- **WHAT YOU SHOULD DO**
Make an exact copy of the records, with the images left out.

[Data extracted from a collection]
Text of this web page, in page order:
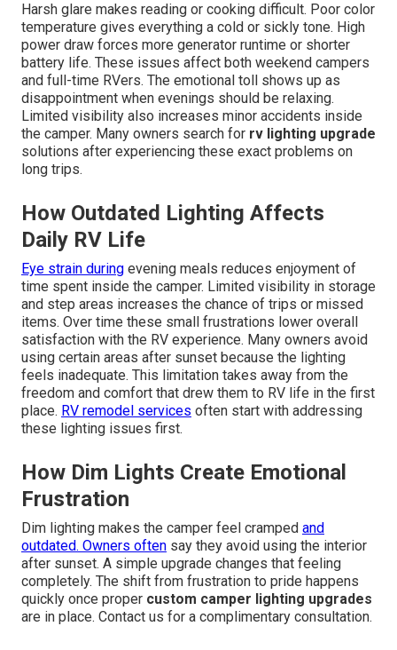
Harsh glare makes reading or cooking difficult. Poor color
temperature gives everything a cold or sickly tone. High
power draw forces more generator runtime or shorter
battery life. These issues affect both weekend campers
and full-time RVers. The emotional toll shows up as
disappointment when evenings should be relaxing.
Limited visibility also increases minor accidents inside
the camper. Many owners search for rv lighting upgrade
solutions after experiencing these exact problems on
long trips.
How Outdated Lighting Affects
Daily RV Life
Eye strain during evening meals reduces enjoyment of
time spent inside the camper. Limited visibility in storage
and step areas increases the chance of trips or missed
items. Over time these small frustrations lower overall
satisfaction with the RV experience. Many owners avoid
using certain areas after sunset because the lighting
feels inadequate. This limitation takes away from the
freedom and comfort that drew them to RV life in the first
place. RV remodel services often start with addressing
these lighting issues first.
How Dim Lights Create Emotional
Frustration
Dim lighting makes the camper feel cramped and
outdated. Owners often say they avoid using the interior
after sunset. A simple upgrade changes that feeling
completely. The shift from frustration to pride happens
quickly once proper custom camper lighting upgrades
are in place. Contact us for a complimentary consultation.
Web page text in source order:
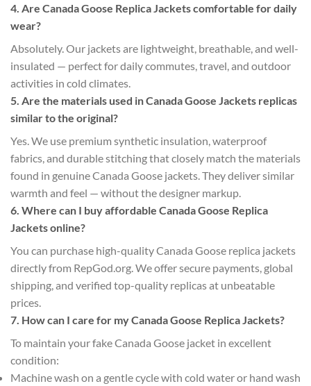
4. Are Canada Goose Replica Jackets comfortable for daily
wear?
Absolutely. Our jackets are lightweight, breathable, and well-
insulated — perfect for daily commutes, travel, and outdoor
activities in cold climates.
5. Are the materials used in Canada Goose Jackets replicas
similar to the original?
Yes. We use premium synthetic insulation, waterproof
fabrics, and durable stitching that closely match the materials
found in genuine Canada Goose jackets. They deliver similar
warmth and feel — without the designer markup.
6. Where can I buy affordable Canada Goose Replica
Jackets online?
You can purchase high-quality Canada Goose replica jackets
directly from RepGod.org. We offer secure payments, global
shipping, and verified top-quality replicas at unbeatable
prices.
7. How can I care for my Canada Goose Replica Jackets?
To maintain your fake Canada Goose jacket in excellent
condition:
Machine wash on a gentle cycle with cold water or hand wash
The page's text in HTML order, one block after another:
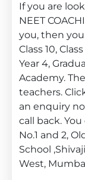
If you are
NEET
you, then
Class 10, Class
Year 4,
Academy.
teachers.
an enquiry
call back.
No.1 and 2,
School
West,
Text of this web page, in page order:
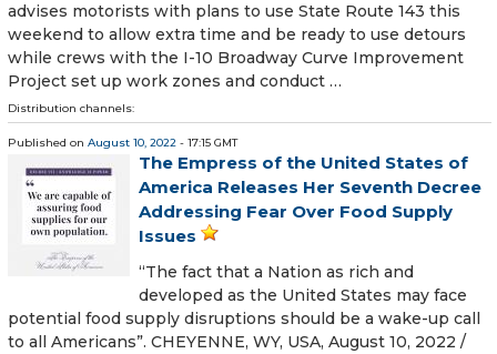
advises motorists with plans to use State Route 143 this
weekend to allow extra time and be ready to use detours
while crews with the I-10 Broadway Curve Improvement
Project set up work zones and conduct …
Distribution channels:
Published on August 10, 2022 - 17:15 GMT
The Empress of the United States of
America Releases Her Seventh Decree
Addressing Fear Over Food Supply
Issues
“The fact that a Nation as rich and
developed as the United States may face
potential food supply disruptions should be a wake-up call
to all Americans”. CHEYENNE, WY, USA, August 10, 2022 /⁨
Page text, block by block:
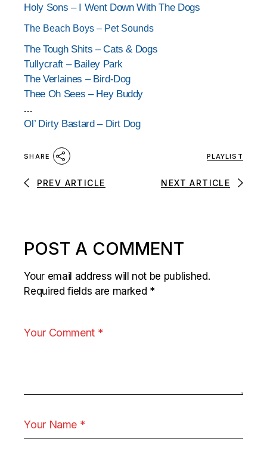
Holy Sons – I Went Down With The Dogs
The Beach Boys – Pet Sounds
The Tough Shits – Cats & Dogs
Tullycraft – Bailey Park
The Verlaines – Bird-Dog
Thee Oh Sees – Hey Buddy
…
Ol’ Dirty Bastard – Dirt Dog
SHARE PLAYLIST
PREV ARTICLE NEXT ARTICLE
POST A COMMENT
Your email address will not be published.
Required fields are marked *
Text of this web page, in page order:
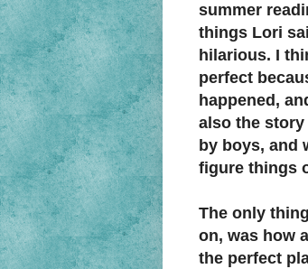
summer
things Lori
hilarious. I
perfect
happened,
also the
by boys, and
figure things
The only
on, was how
the perfect
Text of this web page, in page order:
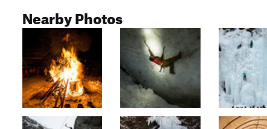
Nearby Photos
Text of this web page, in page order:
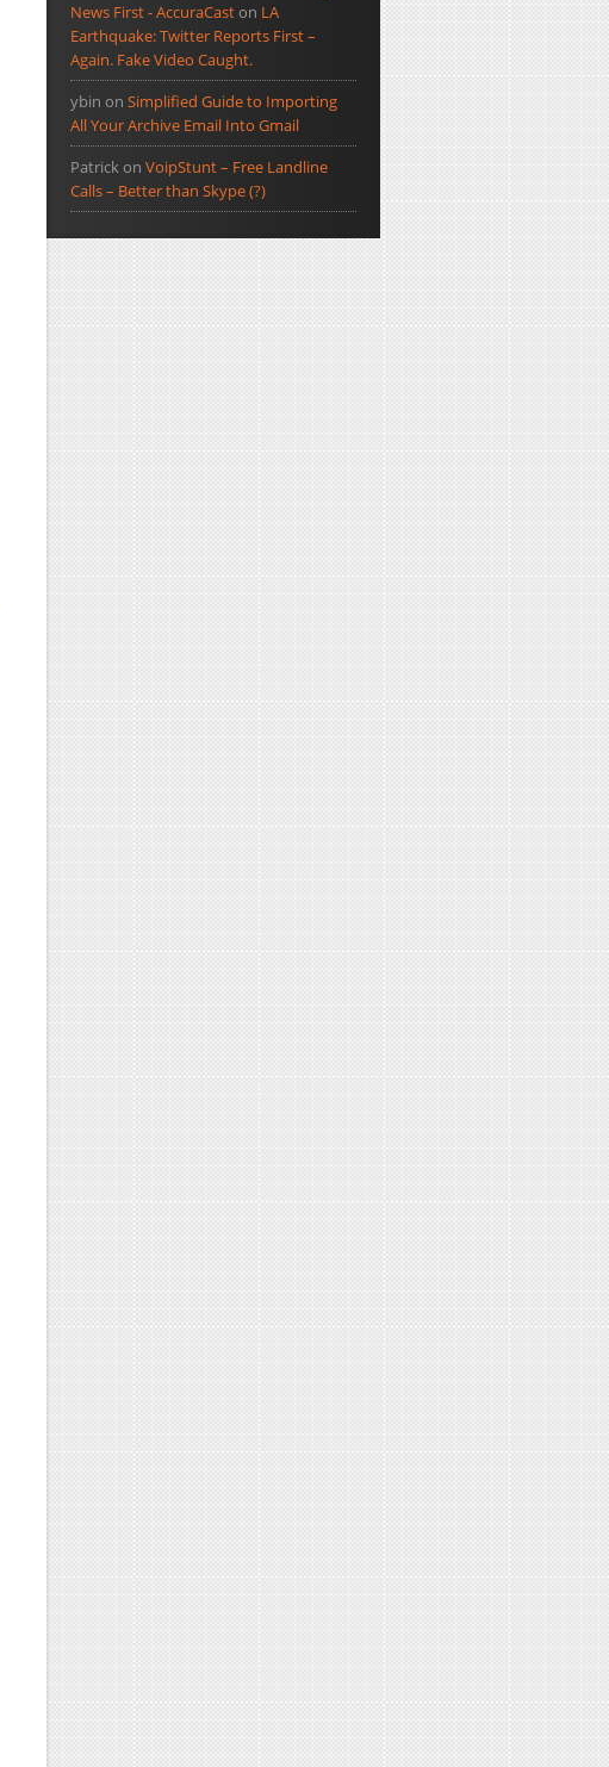
News First - AccuraCaston LA
Earthquake: Twitter Reports First –
Again. Fake Video Caught.
ybin on Simplified Guide to Importing
All Your Archive Email Into Gmail
Patrickon VoipStunt – Free Landline
Calls – Better than Skype (?)
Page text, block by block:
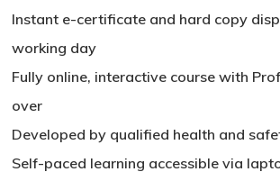
Instant e-certificate and hard copy
working day
Fully online, interactive course with
over
Developed by qualified health and
Self-paced learning accessible via
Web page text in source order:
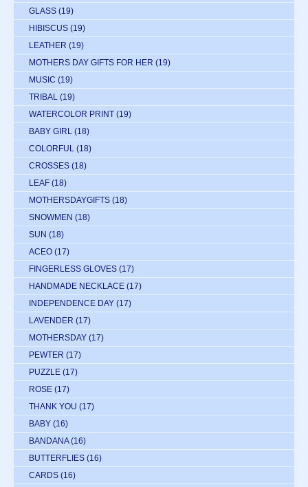
GLASS (19)
HIBISCUS (19)
LEATHER (19)
MOTHERS DAY GIFTS FOR HER (19)
MUSIC (19)
TRIBAL (19)
WATERCOLOR PRINT (19)
BABY GIRL (18)
COLORFUL (18)
CROSSES (18)
LEAF (18)
MOTHERSDAYGIFTS (18)
SNOWMEN (18)
SUN (18)
ACEO (17)
FINGERLESS GLOVES (17)
HANDMADE NECKLACE (17)
INDEPENDENCE DAY (17)
LAVENDER (17)
MOTHERSDAY (17)
PEWTER (17)
PUZZLE (17)
ROSE (17)
THANK YOU (17)
BABY (16)
BANDANA (16)
BUTTERFLIES (16)
CARDS (16)
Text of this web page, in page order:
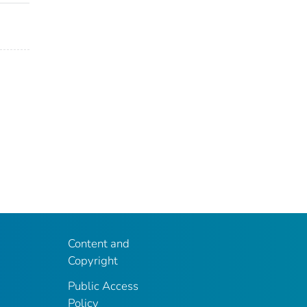
Content and
Copyright
Public Access
Policy

- **EXERCISE RESPONSE**
Text of this web page, in page order:
Harsh glare makes reading or cooking difficult. Poor color
temperature gives everything a cold or sickly tone. High
power draw forces more generator runtime or shorter
battery life. These issues affect both weekend campers
and full-time RVers. The emotional toll shows up as
disappointment when evenings should be relaxing.
Limited visibility also increases minor accidents inside
the camper. Many owners search for rv lighting upgrade
solutions after experiencing these exact problems on
long trips.
How Outdated Lighting Affects
Daily RV Life
Eye strain during evening meals reduces enjoyment of
time spent inside the camper. Limited visibility in storage
and step areas increases the chance of trips or missed
items. Over time these small frustrations lower overall
satisfaction with the RV experience. Many owners avoid
using certain areas after sunset because the lighting
feels inadequate. This limitation takes away from the
freedom and comfort that drew them to RV life in the first
place. RV remodel services often start with addressing
these lighting issues first.
How Dim Lights Create Emotional
Frustration
Dim lighting makes the camper feel cramped and
outdated. Owners often say they avoid using the interior
after sunset. A simple upgrade changes that feeling
completely. The shift from frustration to pride happens
quickly once proper custom camper lighting upgrades
are in place. Contact us for a complimentary consultation.
Web page text in source order:
4. Are Canada Goose Replica Jackets comfortable for daily
wear?
Absolutely. Our jackets are lightweight, breathable, and well-
insulated — perfect for daily commutes, travel, and outdoor
activities in cold climates.
5. Are the materials used in Canada Goose Jackets replicas
similar to the original?
Yes. We use premium synthetic insulation, waterproof
fabrics, and durable stitching that closely match the materials
found in genuine Canada Goose jackets. They deliver similar
warmth and feel — without the designer markup.
6. Where can I buy affordable Canada Goose Replica
Jackets online?
You can purchase high-quality Canada Goose replica jackets
directly from RepGod.org. We offer secure payments, global
shipping, and verified top-quality replicas at unbeatable
prices.
7. How can I care for my Canada Goose Replica Jackets?
To maintain your fake Canada Goose jacket in excellent
condition:
Machine wash on a gentle cycle with cold water or hand wash
The page's text in HTML order, one block after another:
If you are
NEET
you, then
Class 10, Class
Year 4,
Academy.
teachers.
an enquiry
call back.
No.1 and 2,
School
West,
Text of this web page, in page order:
advises motorists with plans to use State Route 143 this
weekend to allow extra time and be ready to use detours
while crews with the I-10 Broadway Curve Improvement
Project set up work zones and conduct …
Distribution channels:
Published on August 10, 2022 - 17:15 GMT
The Empress of the United States of
America Releases Her Seventh Decree
Addressing Fear Over Food Supply
Issues
“The fact that a Nation as rich and
developed as the United States may face
potential food supply disruptions should be a wake-up call
to all Americans”. CHEYENNE, WY, USA, August 10, 2022 /⁨
Page text, block by block:
Holy Sons – I Went Down With The Dogs
The Beach Boys – Pet Sounds
The Tough Shits – Cats & Dogs
Tullycraft – Bailey Park
The Verlaines – Bird-Dog
Thee Oh Sees – Hey Buddy
…
Ol’ Dirty Bastard – Dirt Dog
SHARE PLAYLIST
PREV ARTICLE NEXT ARTICLE
POST A COMMENT
Your email address will not be published.
Required fields are marked *
Text of this web page, in page order:
summer
things Lori
hilarious. I
perfect
happened,
also the
by boys, and
figure things
The only
on, was how
the perfect
Text of this web page, in page order:
Nearby Photos
Text of this web page, in page order:
News First - AccuraCaston LA
Earthquake: Twitter Reports First –
Again. Fake Video Caught.
ybin on Simplified Guide to Importing
All Your Archive Email Into Gmail
Patrickon VoipStunt – Free Landline
Calls – Better than Skype (?)
Page text, block by block:
Instant e-certificate and hard copy
working day
Fully online, interactive course with
over
Developed by qualified health and
Self-paced learning accessible via
Web page text in source order:
GLASS (19)
HIBISCUS (19)
LEATHER (19)
MOTHERS DAY GIFTS FOR HER (19)
MUSIC (19)
TRIBAL (19)
WATERCOLOR PRINT (19)
BABY GIRL (18)
COLORFUL (18)
CROSSES (18)
LEAF (18)
MOTHERSDAYGIFTS (18)
SNOWMEN (18)
SUN (18)
ACEO (17)
FINGERLESS GLOVES (17)
HANDMADE NECKLACE (17)
INDEPENDENCE DAY (17)
LAVENDER (17)
MOTHERSDAY (17)
PEWTER (17)
PUZZLE (17)
ROSE (17)
THANK YOU (17)
BABY (16)
BANDANA (16)
BUTTERFLIES (16)
CARDS (16)
Text of this web page, in page order:
Content and
Copyright
Public Access
Policy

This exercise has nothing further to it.